Adoption of Baby Girl B., Matter of, 69651

Decision Date11 February 1994
Docket NumberNo. 69651,69651
Citation19 Kan.App.2d 283,867 P.2d 1074
Parties, 62 USLW 2547 In the Matter of the ADOPTION OF BABY GIRL B., a minor.
CourtKansas Court of Appeals

Syllabus by the Court

1. The Uniform Child Custody Jurisdiction Act (K.S.A. 38-1301 et seq.) was intended, among other things, to avoid jurisdictional competition and conflict with courts of other states in matters of child custody, to discourage continuing controversies over custody, and to deter abduction and other unilateral removals of children undertaken to obtain custody awards. The application of the Act to adoption proceedings is consistent with the stated purposes of the Act.
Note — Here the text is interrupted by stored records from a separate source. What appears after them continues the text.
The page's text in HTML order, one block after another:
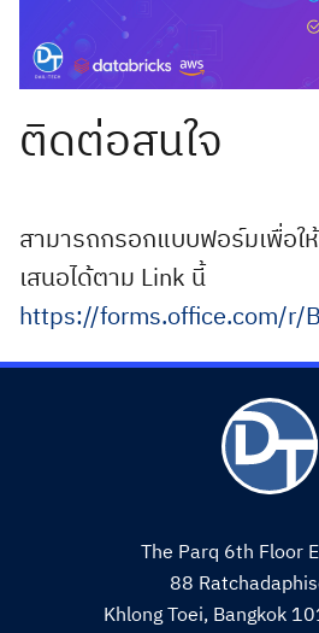
ติดต่อสนใจ
สามารถกรอกแบบฟอร์มเพื่อให้
เสนอได้ตาม Link นี้
https://forms.office.com/r/
The Parq 6th Floor
88
Khlong Toei, Bangkok

2. "Custody proceeding" is defined in the Uniform Child Custody Jurisdiction Act to include "proceedings in which a custody determination is one of several issues, such as an action for divorce or separation." K.S.A. 38-1302(c). This definition is broad enough to include adoption proceedings, which inherently determine custody issues. The Act is applicable to adoption proceedings.

3. Whether a court has jurisdiction under the Uniform Child Custody Jurisdiction Act is a question of law and is subject to de novo review. Whether a court exercises or declines jurisdiction under the inconvenient forum provision of K.S.A. 38-1307 is a decision reached through the exercise of the court's discretion.
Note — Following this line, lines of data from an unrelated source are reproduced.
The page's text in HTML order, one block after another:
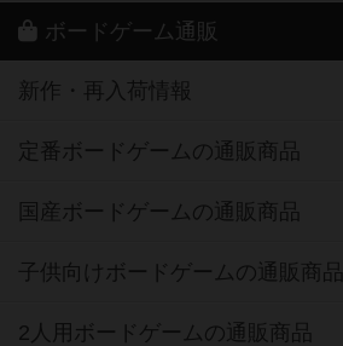
ボードゲーム通販
新作・再入荷情報
定番ボードゲームの通販商品
国産ボードゲームの通販商品
子供向けボードゲームの通販商品
2人用ボードゲームの通販商品
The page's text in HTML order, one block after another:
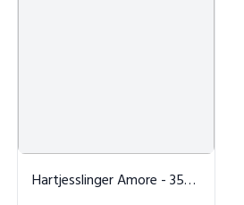
Hartjesslinger Amore - 350cm

4. The requirement in K.S.A. 38-1302(e) that the child "live with" the mother from birth requires more than the mother and newborn child staying at the same hospital for a brief period. To "live with" someone requires a deliberate manifestation to share a common place with the person during a substantial period of the time involved. Since an infant cannot make such a manifestation, the court must look to the mother in this situation.

John J. Juryck, Jr., Nancy S. Anstaett, and Douglas M. Greenwald, McAnany, Van Cleave & Phillips, P.A., Kansas City, for appellants/cross-appellees prospective adoptive parents.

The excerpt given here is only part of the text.